Een deur gaat achter me open. Ik kijk achterom en in de deuropening staat een jongen die me heel bekend voorkomt. Hij heeft lang, zwart haar, knalblauwe ogen en een licht getinte huid. Het is Warren. O, jeetje! Warren de schoolcomputerhacker. Warren de Wandelende Wikipedia. Warren de dierenvriend. Ik kan zo nog twintig bijnamen (of in zijn geval: titels) opsommen. Ik wist niet eens dat hij aan de rivier woonde. Ik ben altijd te verlegen geweest om het hem te vragen. "Goeiemiddag!" zegt Warren opgewekt. "Hoi Warren." zeg ik, een beetje toonloos. Warren het Waanzinnige Wonder! Wat is Warren Wauw! "Is het al middag?" dringt het nu pas tot me door. "Yep!" zegt hij. "Enne... sorry dat ik het vraag, maar wat deed je eigenlijk kletsnat en bewusteloos in het gras?" "Eh..." Ik moet even blozen, dus ik kijk snel de andere kant op. "Eh, ik ging... zwemmen?" Het klonk niet erg overtuigend, maar ja, er zat wel iets van waarheid in. "Je weet dat de niet kunt liegen, Myrthe." Hij lacht. Ik kijk weer naar hem, en zie honderd witte tanden. Wit zoals alleen Warren dat voor elkaar krijgt. Zo wit als sneeuw, maar niet dat het er genept uitziet. WarrenWit. "Je kunt ook nu de waarheid aan mij vertellen, dan klets ik je wel uit de penarie." Jemig-de-pemig! Hoe weet hij nou weer dat ik in de penarie zit? "Ik wil het best vertellen, maar je gaat me nooit geloven." flap ik eruit. En meteen krijg ik een kop als een gekookte kreeft en kijk maar snel uit het raam. "Ik geloof je. Ik zweer het." lacht Warren bij het zien van mijn ongelovige gezicht. En dan vertel ik het maar. Van mijn gave en waarom ik die verberg. Van de brief en de man en de moord. Van de boomhut en de bende. En natuurlijk van de achtervolging. Als ik eindelijk uitgesproken ben, is Warren een hele tijd stil. "Dat is nog eens iets om een leugen voor te verzinnen..." mompelt hij dan.

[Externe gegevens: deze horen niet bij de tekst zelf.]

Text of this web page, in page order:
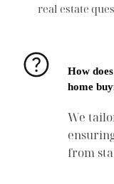
real estate
How
home
We
from

Belofte maakt schuld, dus Warren speldt zijn moeder één of ander vaag verhaal op de mouw (Warren-Weg-is-de-Waarheid) en ik mag bij hem logeren. De moeder van Warren lijkt helemaal niet op hem: ze is tenger en klein (Warren is wel anderhalve kop groter dan zij) en ze heeft kort, blond haar en zilvergrijze ogen. Het enige wat ze gemeen hebben is de huidskleur. Waarschijnlijk lijkt Warren veel meer op zijn vader, of heeft zijn moeder haar haar geblondeerd en contactlenzen in. In ieder geval hoef ik voorlopig niet meer bang te zijn voor Ron en Bart, want die zitten aan de overkant van de rivier terwijl de brug drie kilometer verderop ligt en Warren heeft al mijn sporen compleet uitgewist. We maken een ontsnappingsplan voor het geval dat ze me toch op het spoor komen. En ik ben blij, want Warren doet zoveel moeite voor me. Hij zou zo de plek van mijn zus kunnen innemen. Mijn zus hielp mij ook altijd. Ze was meer een BFF. Maar toch... Warren is anders. Ik weet niet wat het is. Maar ik ben niet verliefd op hem. Ik ben altijd door alle jongens afgewezen. Toedeloe, liefde, een ezel (in dit geval ezelin) stoot zich geen vierde keer aan dezelfde steen. Ik ga niet weer teleurgesteld worden.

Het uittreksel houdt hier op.